True followers of Jesus cling to Jesus by faith and will find safe passage into the fulness of the Kingdom at His coming. 

In case you’re wondering, this is probably not the first passage I’d share with someone who doesn’t already know Jesus. My conviction is that people seldom do what we tell them to do, and scaring people only produces short-term change. Rather, I want people to see my deep concern for them and (even more!) my love for Jesus—as well as my excited anticipation of His coming.

That’s been the attitude of followers of Jesus since the days of the early church. Glance through the related passage of 1 Thessalonians 5.2-11 and you’ll see that those who trust Jesus 1) aren’t destined for wrath, but have safe passage (5.9), 2) should “encourage one another” with expectation of Jesus’ return, and 3) should look for Jesus (:3), like a woman in labor expects to meet a person at the end of her ordeal.

At Jesus’ coming, wrongs will be made right, injustices will be wiped away, and we’ll be with Jesus.
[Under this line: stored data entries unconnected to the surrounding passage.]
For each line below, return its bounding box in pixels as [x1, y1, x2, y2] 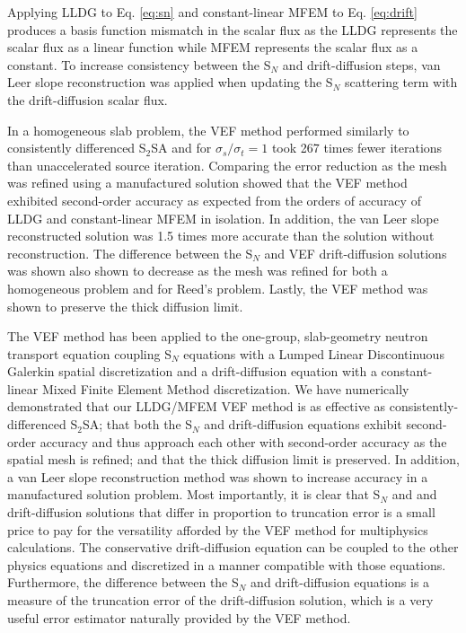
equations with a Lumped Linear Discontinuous [183, 344, 444, 363]
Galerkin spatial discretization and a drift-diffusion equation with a [7, 362, 377, 381]
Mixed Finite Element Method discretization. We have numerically [41, 379, 409, 398]
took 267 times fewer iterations [271, 138, 443, 157]
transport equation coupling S [7, 344, 171, 363]
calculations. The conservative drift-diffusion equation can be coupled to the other [7, 538, 459, 557]
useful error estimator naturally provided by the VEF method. [7, 608, 351, 627]
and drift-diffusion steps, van [282, 55, 441, 74]

Now, how does that make you feel?

Here’s a few questions to discuss with others:

  1. This is a difficult passage, for lots of reasons. What about this is new to you? What is unclear? How does reading about God’s judgment make you feel?
  2. How is God’s just, righteous character revealed in this passage?
  3. How does knowing that Jesus will right all wrongs help you when you read or watch scary news from our troubled world?
  4. What should you do to prepare for Jesus?
  5. What wonderful, grand and beautiful aspects of the NOT YET coming of God’s Kingdom are you looking forward to?
  6. How should you, together with others, increasingly pray for our world?